As sustainable label Reformation puts it on its website: ‘Being naked is the number one most sustainable option. We’re number two.’
So, what else can fashion brands do to help? One idea — and something the beauty industry has been on to for a while — is to direct some profits towards charities.
Everyone from retail giants to more niche fashion brands have cottoned on to this.
British brand Beulah, for example, donates 10 per cent from its Blue Heart products to the UN Blue Heart Campaign, which raises funds for victims of human trafficking.
Recycling is another area in which big retailers can make a difference. Mango’s communications director Guillermo Corominas is proud to report that the store’s Second Chances project, collecting used clothing and footwear across selected stores in the UK and Europe, is going from strength to strength.
‘Mango has collected three tonnes of garments,’ he says. ‘The forecast is double that amount by the end of 2018.’
Last year, M&S launched a single-breasted men’s suit made with 55 per cent recycled wool, including wool donated through the company’s Shwopping clothes recycling initiative.
This is a scheme run with Oxfam whereby you drop any item of clothing (it doesn’t have to be M&S) into in-store bins.
If you have an M&S Sparks card and show your ‘shwop’ at a till before you drop, the store will give you 50 points. M&S guarantees to resell, reuse or recycle your items — and most importantly says that nothing will end up in landfill.
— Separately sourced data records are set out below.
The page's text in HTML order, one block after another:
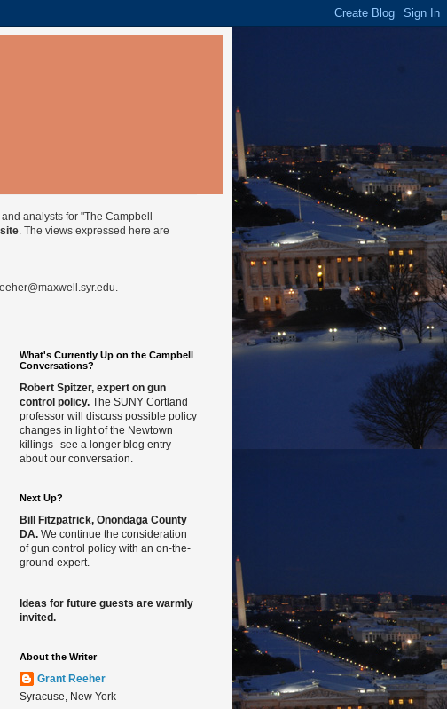
analysts for "The Campbell
. The views expressed here are
.
What's Currently Up on the Campbell
Conversations?
Robert Spitzer, expert on gun
control policy. The SUNY Cortland
professor will discuss possible policy
changes in light of the Newtown
killings--see a longer blog entry
about our conversation.
Next Up?
Bill Fitzpatrick, Onondaga County
DA. We continue the consideration
of gun control policy with an on-the-
ground expert.
Ideas for future guests are warmly
invited.
About the Writer
Grant Reeher
Syracuse, New York
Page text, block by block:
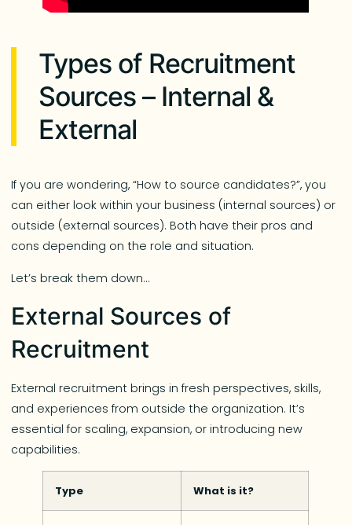
Types of Recruitment
Sources – Internal &
External
If you are wondering, “How to source candidates?”, you
can either look within your business (internal sources) or
outside (external sources). Both have their pros and
cons depending on the role and situation.
Let’s break them down…
External Sources of
Recruitment
External recruitment brings in fresh perspectives, skills,
and experiences from outside the organization. It’s
essential for scaling, expansion, or introducing new
capabilities.
Type What is it?
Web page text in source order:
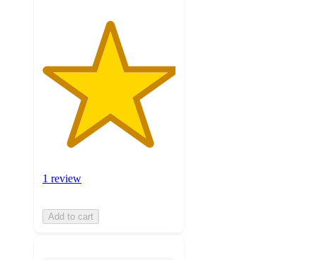
1 review
Add to cart
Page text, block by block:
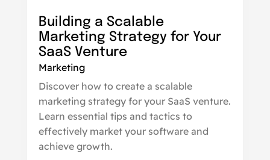
Building a Scalable
Marketing Strategy for Your
SaaS Venture
Marketing
Discover how to create a scalable
marketing strategy for your SaaS venture.
Learn essential tips and tactics to
effectively market your software and
achieve growth.
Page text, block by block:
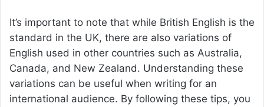
It’s important to note that while British English is the
standard in the UK, there are also variations of
English used in other countries such as Australia,
Canada, and New Zealand. Understanding these
variations can be useful when writing for an
international audience. By following these tips, you
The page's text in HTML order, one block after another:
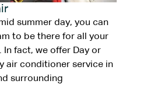
summer day, you can
to be there for all your
In fact, we offer Day or
air conditioner service in
surrounding
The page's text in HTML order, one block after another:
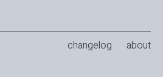
changelog about
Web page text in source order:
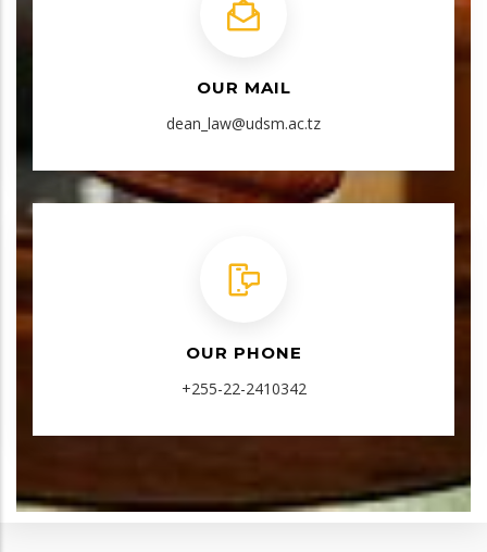
OUR MAIL
dean_law@udsm.ac.tz
OUR PHONE
+255-22-2410342

TK Maxx, H&M and Zara also offer garment recycling services.
So now sustainable fashion has shaken off its hippy-dippy image and become a viable option for style influencers like Meghan Markle, what’s next?
People Tree’s Melanie Traub believes this is the year we will begin to see the shaming of companies still using non-sustainable materials and failing to protect workers.
Tamara Sender says Mintel predicts the sustainable fashion movement will permanently change the way we buy clothes.
‘It’s not going to be quick,’ she says, ‘because the truth is that we consumers are lazy, and creatures of habit.
‘But in the same way single-use plastic bags are starting to become unacceptable, so I think it will be with fast fashion.
‘Maybe not this year or next year, but within a decade I believe disposable, untraceable, flash-in-the-pan fashion will have had its day.’